Le verdict est tombé le 1er mars :
« La prise en compte du sexe de l'assuré en tant que facteur
de risques dans les contrats d'assurance constitue une
discrimination. » En conséquence, « la règle des
primes et des prestations unisexes s'appliquera à compter du
21 décembre 2012 », a annoncé la Cour de Justice de l'Union
européenne.
Bien qu'il mette les assureurs dans un relatif embarras, cet
arrêt n'a pas tempéré la frénésie féministe qui gangrène l'Union
européenne.
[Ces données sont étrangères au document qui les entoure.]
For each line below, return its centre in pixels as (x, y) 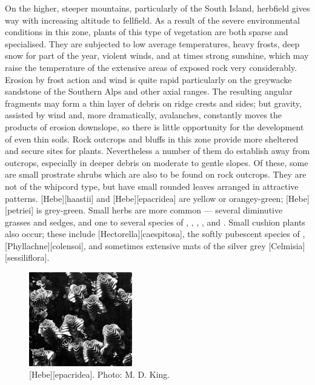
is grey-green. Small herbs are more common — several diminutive (159, 210)
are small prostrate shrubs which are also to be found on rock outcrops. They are (156, 174)
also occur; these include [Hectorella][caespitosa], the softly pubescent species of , (155, 234)
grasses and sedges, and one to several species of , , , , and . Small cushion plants (155, 222)
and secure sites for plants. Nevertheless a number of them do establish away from (157, 151)
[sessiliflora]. (27, 257)
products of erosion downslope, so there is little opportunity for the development (154, 126)
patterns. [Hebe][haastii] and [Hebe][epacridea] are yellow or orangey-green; (144, 198)
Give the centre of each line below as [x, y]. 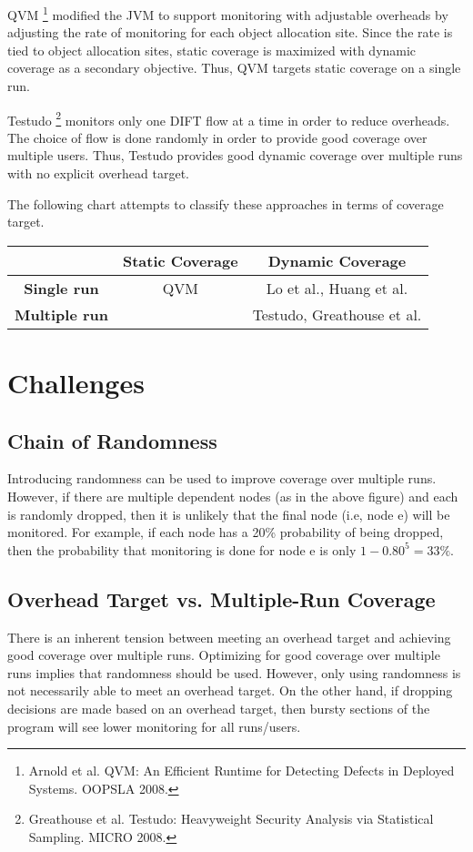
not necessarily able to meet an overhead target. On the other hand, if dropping [230, 690]
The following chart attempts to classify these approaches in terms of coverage [226, 203]
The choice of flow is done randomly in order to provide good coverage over [217, 137]
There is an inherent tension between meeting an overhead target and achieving [229, 637]
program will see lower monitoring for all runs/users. [154, 726]
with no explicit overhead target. [98, 173]
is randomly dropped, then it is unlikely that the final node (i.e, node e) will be [229, 514]
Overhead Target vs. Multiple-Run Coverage [221, 598]

Dès le lendemain, en effet, la commission des Droits de la
femme du Parlement européen s'est prononcée en faveur de quotas afin
d'imposer une représentation égalitaire de chacun des sexes dans les
entreprises. (Il s'agit toutefois d'un simple avis.)
Quant au Conseil des ministres, il a adopté le 7 mars
un « nouveau pacte européen pour l'égalité entre les hommes et
les femmes ». Une fois n'est pas coutume, il n'y est pas
question de « genre », mais de
« sexe ». Cela excepté, le document ne recèle aucune
surprise, bien que l'on continue de s'interroger quant au projet de
« mettre un terme à la conception stéréotypée des rôles de
l'homme et de la femme ». À cet effet, « le Conseil
demande instamment que des mesures soient prises au niveau des états
membres et, le cas échéant, au niveau de l'Union ». En toute
logique, s'ils tenaient leur engagement, les Vingt-Sept ne
devraient-ils pas réprimander les parents offrant des poupées à leurs
filles et réservant les voitures aux garçons ?
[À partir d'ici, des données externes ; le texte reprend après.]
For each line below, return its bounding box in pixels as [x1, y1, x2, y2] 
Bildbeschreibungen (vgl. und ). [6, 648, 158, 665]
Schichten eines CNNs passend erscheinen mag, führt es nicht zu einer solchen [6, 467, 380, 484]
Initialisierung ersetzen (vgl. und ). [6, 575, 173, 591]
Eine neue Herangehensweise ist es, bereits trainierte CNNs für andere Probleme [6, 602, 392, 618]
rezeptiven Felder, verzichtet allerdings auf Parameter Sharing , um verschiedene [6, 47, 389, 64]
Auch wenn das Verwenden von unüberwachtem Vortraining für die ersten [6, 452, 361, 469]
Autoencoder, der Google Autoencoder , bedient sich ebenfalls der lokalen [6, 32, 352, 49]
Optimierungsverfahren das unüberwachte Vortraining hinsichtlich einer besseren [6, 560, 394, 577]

Dans un communiqué publié le 8 mars, à l'occasion de
la journée internationale de la femme,l'Élysée s'est en tout cas gardé
de verser dans de telles extrémités : « Rappelant que
l'un des facteurs d'inégalité professionnelle reste la maternité et
qu'une partie de celles qui interrompent leur activité professionnelle
le font par manque de mode de garde adapté, le président de la
République a indiqué que le rythme de créations de solutions de garde
serait poursuivi, ainsi que leur diversification notamment en
s'appuyant sur les crèches d'entreprises. »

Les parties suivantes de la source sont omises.